** Available data **
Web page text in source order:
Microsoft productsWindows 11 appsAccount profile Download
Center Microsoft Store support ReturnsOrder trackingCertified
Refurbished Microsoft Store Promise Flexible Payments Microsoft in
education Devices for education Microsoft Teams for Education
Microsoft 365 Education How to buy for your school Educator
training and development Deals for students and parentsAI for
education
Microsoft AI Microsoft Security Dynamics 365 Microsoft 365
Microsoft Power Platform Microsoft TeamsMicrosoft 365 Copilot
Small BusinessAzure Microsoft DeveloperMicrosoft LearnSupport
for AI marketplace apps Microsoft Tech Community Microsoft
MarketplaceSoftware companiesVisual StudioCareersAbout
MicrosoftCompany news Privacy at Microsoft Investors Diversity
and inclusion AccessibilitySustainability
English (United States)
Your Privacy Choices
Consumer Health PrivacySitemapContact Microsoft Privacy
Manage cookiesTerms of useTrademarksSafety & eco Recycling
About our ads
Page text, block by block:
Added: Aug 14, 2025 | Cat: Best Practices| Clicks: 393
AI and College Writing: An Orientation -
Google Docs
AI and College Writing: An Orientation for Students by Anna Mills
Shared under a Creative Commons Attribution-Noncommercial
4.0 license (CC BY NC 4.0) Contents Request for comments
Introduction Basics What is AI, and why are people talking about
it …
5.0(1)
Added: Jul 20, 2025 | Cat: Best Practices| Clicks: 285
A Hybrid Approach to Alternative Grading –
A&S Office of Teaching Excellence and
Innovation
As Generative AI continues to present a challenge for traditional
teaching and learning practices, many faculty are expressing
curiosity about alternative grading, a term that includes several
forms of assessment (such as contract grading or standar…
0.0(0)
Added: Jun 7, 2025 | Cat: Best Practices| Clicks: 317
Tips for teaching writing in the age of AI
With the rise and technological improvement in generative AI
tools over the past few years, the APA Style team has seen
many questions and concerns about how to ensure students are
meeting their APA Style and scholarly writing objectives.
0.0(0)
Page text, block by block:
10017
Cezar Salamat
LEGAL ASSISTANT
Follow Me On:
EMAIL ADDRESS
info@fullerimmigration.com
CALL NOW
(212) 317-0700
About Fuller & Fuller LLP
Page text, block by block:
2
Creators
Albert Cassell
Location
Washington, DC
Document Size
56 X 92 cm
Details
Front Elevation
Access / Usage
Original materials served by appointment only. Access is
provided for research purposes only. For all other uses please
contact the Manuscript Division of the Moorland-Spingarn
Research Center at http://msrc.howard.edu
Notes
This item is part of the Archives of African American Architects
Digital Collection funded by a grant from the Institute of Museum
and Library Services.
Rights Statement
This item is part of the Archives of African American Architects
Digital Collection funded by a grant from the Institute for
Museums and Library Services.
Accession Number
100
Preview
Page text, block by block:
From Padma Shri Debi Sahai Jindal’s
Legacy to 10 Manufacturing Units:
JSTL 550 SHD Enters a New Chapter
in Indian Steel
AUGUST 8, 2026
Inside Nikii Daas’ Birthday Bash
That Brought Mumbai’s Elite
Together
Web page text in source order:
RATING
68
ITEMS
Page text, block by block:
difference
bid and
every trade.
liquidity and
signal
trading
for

** Activity **
Reprint the data above from the opening line to the line holding "and inclusion AccessibilitySustainability", inclusive, and nothing else.

** Result **
Web page text in source order:
Microsoft productsWindows 11 appsAccount profile Download
Center Microsoft Store support ReturnsOrder trackingCertified
Refurbished Microsoft Store Promise Flexible Payments Microsoft in
education Devices for education Microsoft Teams for Education
Microsoft 365 Education How to buy for your school Educator
training and development Deals for students and parentsAI for
education
Microsoft AI Microsoft Security Dynamics 365 Microsoft 365
Microsoft Power Platform Microsoft TeamsMicrosoft 365 Copilot
Small BusinessAzure Microsoft DeveloperMicrosoft LearnSupport
for AI marketplace apps Microsoft Tech Community Microsoft
MarketplaceSoftware companiesVisual StudioCareersAbout
MicrosoftCompany news Privacy at Microsoft Investors Diversity
and inclusion AccessibilitySustainability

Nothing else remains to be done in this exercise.